Noch war diese Praxis durchaus nicht unüblich und keiner fand daran etwas merkwürdig. Aber eigentlich war es schon zu spüren: Das Tempo in der gesamten Stadt hatte bereits an Fahrt zugenommen. Und an was ich mich noch erinnere: Ein Thema wie Entschleunigung, bzw. Beschleunigung des Lebens war zu dieser Zeit nicht nur für den Kulturteil Berliner Zeitungen interessant. In dieser „Es war einmal-Geschichte“  konnte man dies jederzeit noch durch direkte Praxis erleben.

-Ho-

Kurzbiografie -Ho-

Winter 1988 – das Jahr meines Umzuges aus dem Niedersächsischen nach West-Berlin.
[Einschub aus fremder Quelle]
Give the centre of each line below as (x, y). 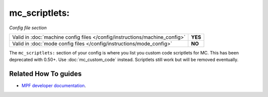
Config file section (28, 28)
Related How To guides (45, 74)
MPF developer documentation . (54, 86)
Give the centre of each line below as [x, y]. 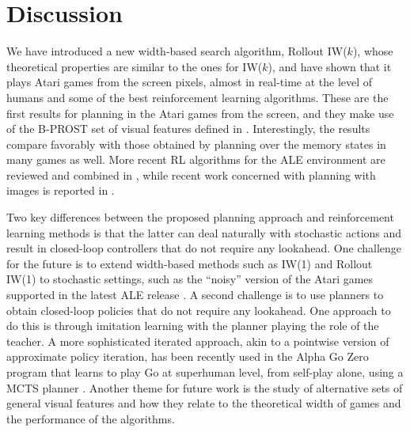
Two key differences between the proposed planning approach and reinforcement [200, 217]
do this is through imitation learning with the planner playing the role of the [193, 326]
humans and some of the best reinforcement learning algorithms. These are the [197, 97]
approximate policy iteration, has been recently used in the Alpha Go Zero [188, 356]
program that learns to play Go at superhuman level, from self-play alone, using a [205, 372]
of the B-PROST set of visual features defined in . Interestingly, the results [188, 129]
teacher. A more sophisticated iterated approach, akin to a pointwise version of [198, 341]
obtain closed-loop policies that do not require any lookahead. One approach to [199, 310]
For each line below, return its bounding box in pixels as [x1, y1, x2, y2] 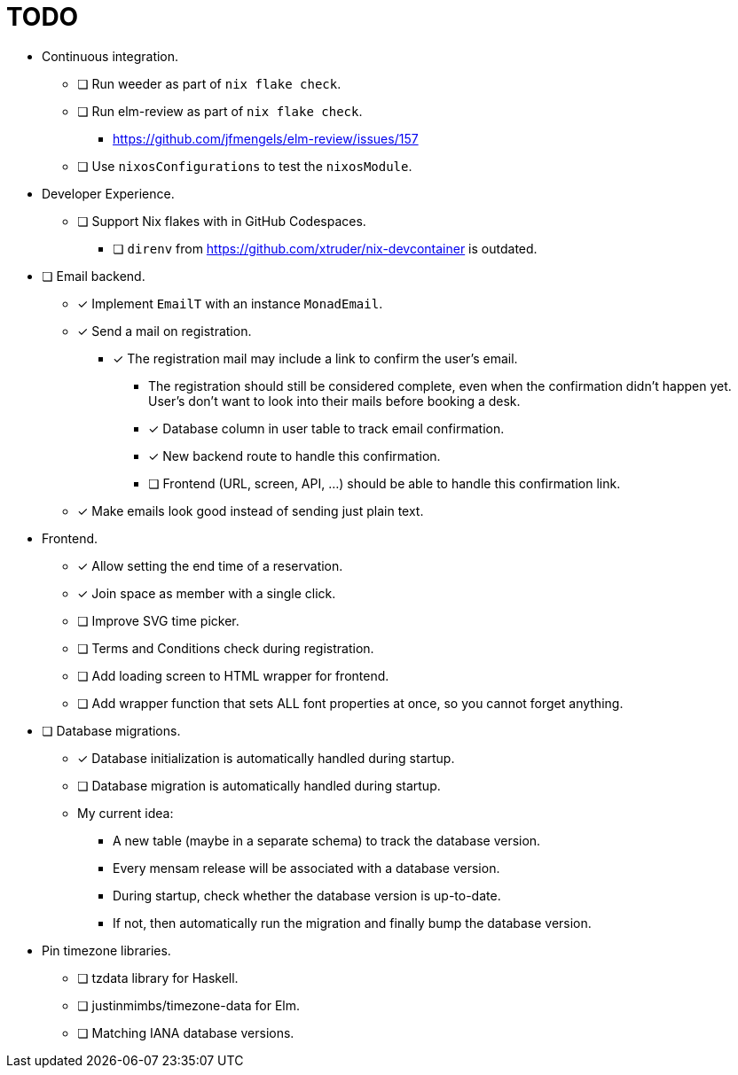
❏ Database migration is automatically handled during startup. [77, 777, 441, 793]
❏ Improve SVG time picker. [77, 612, 239, 628]
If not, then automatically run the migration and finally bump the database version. [113, 915, 592, 931]
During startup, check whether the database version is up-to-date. [113, 887, 501, 903]
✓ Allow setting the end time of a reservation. [77, 557, 343, 573]
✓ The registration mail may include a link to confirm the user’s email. [113, 350, 518, 366]
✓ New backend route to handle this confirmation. [148, 448, 441, 463]
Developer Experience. [42, 185, 175, 201]
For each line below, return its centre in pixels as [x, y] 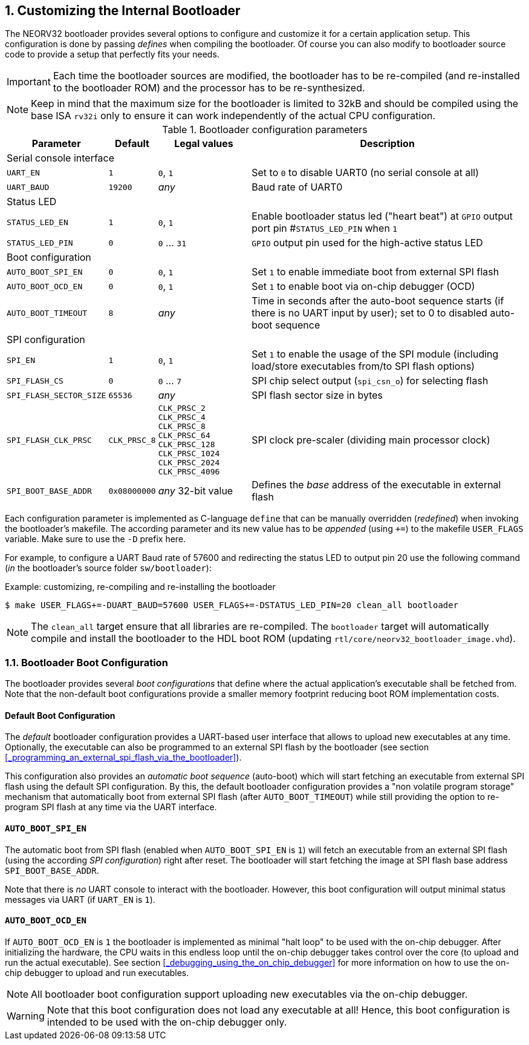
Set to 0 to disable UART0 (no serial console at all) [365, 173]
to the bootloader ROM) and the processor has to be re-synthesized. [209, 88]
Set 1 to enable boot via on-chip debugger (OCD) [363, 287]
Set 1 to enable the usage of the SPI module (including [375, 354]
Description [387, 144]
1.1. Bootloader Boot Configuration [86, 662]
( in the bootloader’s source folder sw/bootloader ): [108, 568]
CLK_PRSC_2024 [189, 463]
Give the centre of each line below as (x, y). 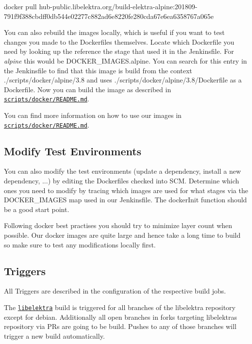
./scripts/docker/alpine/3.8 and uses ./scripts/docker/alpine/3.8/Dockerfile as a (123, 80)
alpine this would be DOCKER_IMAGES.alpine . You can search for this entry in (126, 60)
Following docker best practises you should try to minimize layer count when (118, 225)
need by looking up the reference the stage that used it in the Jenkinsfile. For (119, 51)
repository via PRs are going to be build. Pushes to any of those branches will (120, 326)
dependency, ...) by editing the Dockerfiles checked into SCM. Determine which (122, 181)
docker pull (20, 6)
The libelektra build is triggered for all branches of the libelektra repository (120, 307)
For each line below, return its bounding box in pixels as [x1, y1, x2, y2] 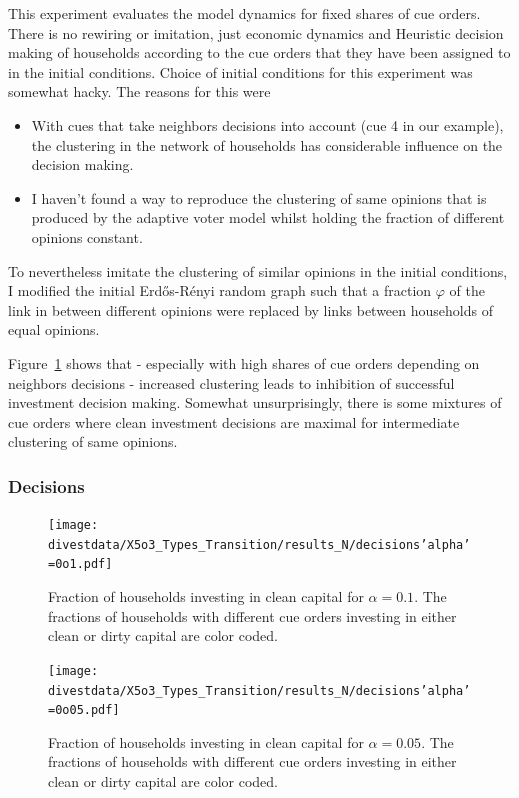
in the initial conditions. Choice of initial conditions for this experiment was [8, 61, 473, 82]
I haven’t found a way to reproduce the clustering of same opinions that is [31, 187, 487, 208]
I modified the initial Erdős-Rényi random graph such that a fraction [8, 280, 432, 301]
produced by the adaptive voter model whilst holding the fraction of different [31, 207, 505, 228]
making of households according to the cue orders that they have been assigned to [8, 42, 511, 63]
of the [449, 280, 485, 301]
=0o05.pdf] [48, 703, 120, 718]
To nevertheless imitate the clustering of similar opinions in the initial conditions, [8, 260, 508, 281]
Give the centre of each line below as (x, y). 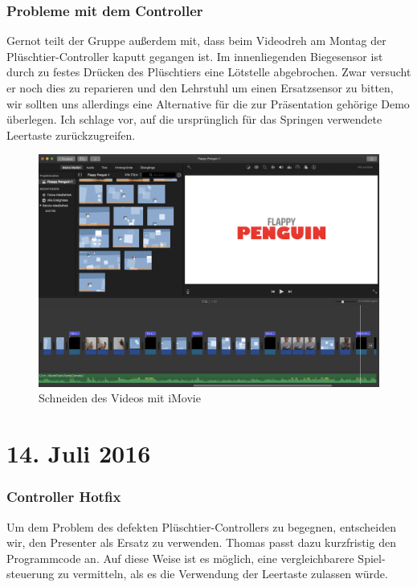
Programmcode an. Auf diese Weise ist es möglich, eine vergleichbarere (180, 558)
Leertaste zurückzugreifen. (71, 135)
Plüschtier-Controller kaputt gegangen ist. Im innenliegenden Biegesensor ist (195, 56)
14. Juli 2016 (79, 453)
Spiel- (372, 558)
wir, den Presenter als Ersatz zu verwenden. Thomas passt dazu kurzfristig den (201, 542)
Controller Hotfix (64, 497)
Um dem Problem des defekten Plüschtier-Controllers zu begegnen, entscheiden (201, 526)
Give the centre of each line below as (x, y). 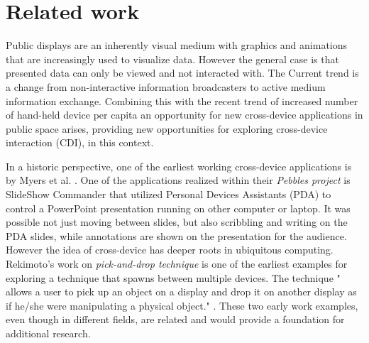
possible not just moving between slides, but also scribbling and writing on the (177, 222)
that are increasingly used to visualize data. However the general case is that (172, 59)
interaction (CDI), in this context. (80, 142)
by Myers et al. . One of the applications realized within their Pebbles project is (178, 180)
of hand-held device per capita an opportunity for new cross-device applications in (184, 115)
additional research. (48, 333)
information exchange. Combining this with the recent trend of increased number (182, 100)
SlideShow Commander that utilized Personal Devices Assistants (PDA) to (169, 194)
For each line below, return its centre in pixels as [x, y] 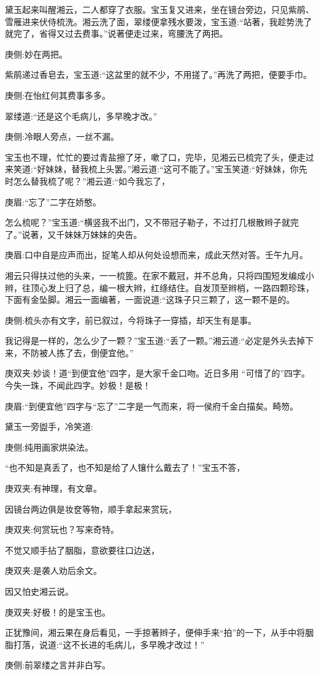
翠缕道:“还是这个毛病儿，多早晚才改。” [81, 116]
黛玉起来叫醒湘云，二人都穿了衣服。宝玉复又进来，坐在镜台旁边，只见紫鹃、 [159, 9]
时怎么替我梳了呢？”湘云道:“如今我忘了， [88, 181]
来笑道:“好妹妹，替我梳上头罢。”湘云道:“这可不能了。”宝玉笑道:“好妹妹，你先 [156, 169]
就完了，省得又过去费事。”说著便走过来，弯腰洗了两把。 [117, 33]
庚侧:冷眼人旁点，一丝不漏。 [62, 136]
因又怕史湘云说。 [39, 591]
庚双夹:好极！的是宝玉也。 [58, 612]
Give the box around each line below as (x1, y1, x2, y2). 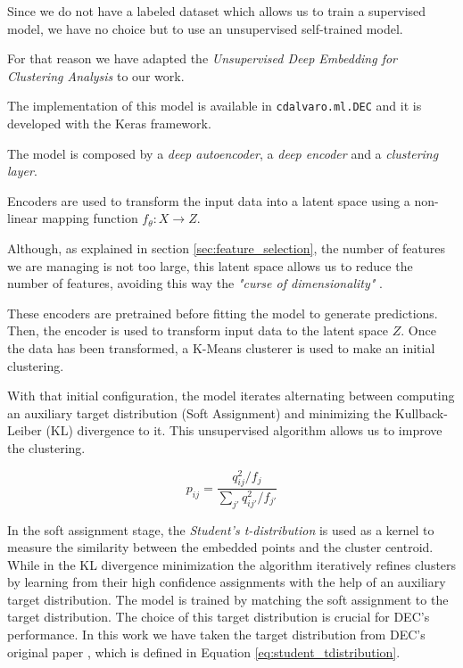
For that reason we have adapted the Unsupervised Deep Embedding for (7, 49, 398, 68)
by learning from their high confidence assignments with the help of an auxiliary (7, 573, 446, 591)
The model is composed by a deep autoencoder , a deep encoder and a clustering (7, 144, 439, 162)
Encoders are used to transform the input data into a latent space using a (7, 191, 410, 210)
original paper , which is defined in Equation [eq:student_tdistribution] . (7, 642, 401, 661)
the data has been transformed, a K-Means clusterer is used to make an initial (7, 338, 435, 357)
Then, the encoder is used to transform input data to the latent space (7, 321, 389, 340)
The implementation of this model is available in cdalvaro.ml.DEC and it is (7, 96, 422, 115)
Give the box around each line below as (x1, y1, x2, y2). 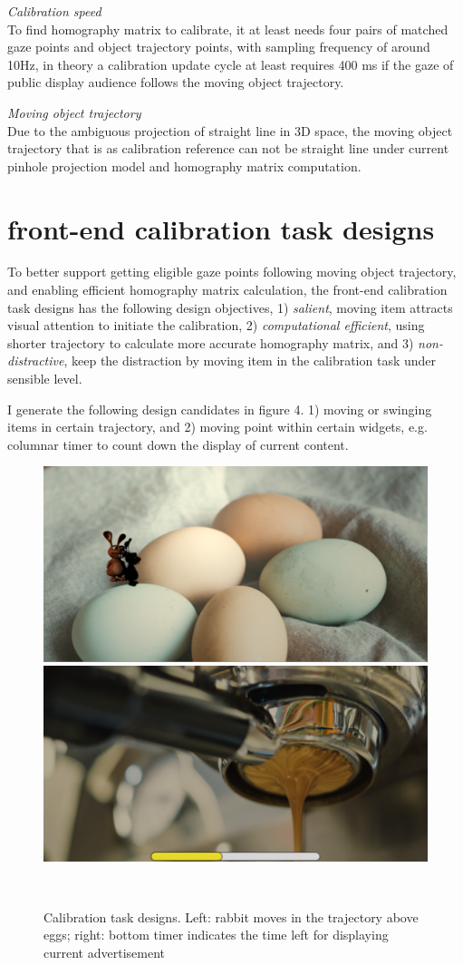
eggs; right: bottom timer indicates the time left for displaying (43, 925, 389, 944)
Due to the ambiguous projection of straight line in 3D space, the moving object (7, 121, 453, 140)
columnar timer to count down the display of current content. (7, 434, 349, 453)
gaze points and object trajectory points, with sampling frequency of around (7, 37, 430, 56)
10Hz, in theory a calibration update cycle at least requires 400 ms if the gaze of (7, 54, 454, 73)
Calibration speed (7, 2, 101, 20)
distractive (7, 351, 64, 370)
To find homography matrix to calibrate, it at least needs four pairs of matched (7, 19, 449, 38)

Zu dieser Zeit fühlte sich hier noch niemand so recht angesprochen von den Turbulenzen rundherum. Bekanntermaßen änderte sich das aber ziemlich bald. Was für mich bedeutete: als zugereister Wessi war ich zur rechten Zeit am richtigen Ort, um bald viele neue Erfahrungen machen zu können. Ich habe in einer mir damals recht fremden Stadt den ganzen Schwung der Wende-Zeit ab 1989 live erleben dürfen. Kreuzberg, Neukölln, Moabit: das waren die ersten Stadtbezirke, die ich auf meiner Wohnungssuche durch die damaligen Westsektoren der Stadt kennenlernte. Den größten Teil dieser mittlerweile 32 Jahre (Stand 2021) wohne ich aber in Kreuzberg. Hier zog es mich wieder hin, hier lebe, wohne und arbeite ich noch heute. Viel habe ich in diesen Jahren in meinem Kiez, seiner näheren Umgebung und später auch in Friedrichshain erlebt. Große Geschichten, kleine Episoden, mal skuril, mal sehr bedeutend, aber immer mittemang und authentisch. Anfangs etwas wilder, später etwas milder. Davon berichten meine Texte.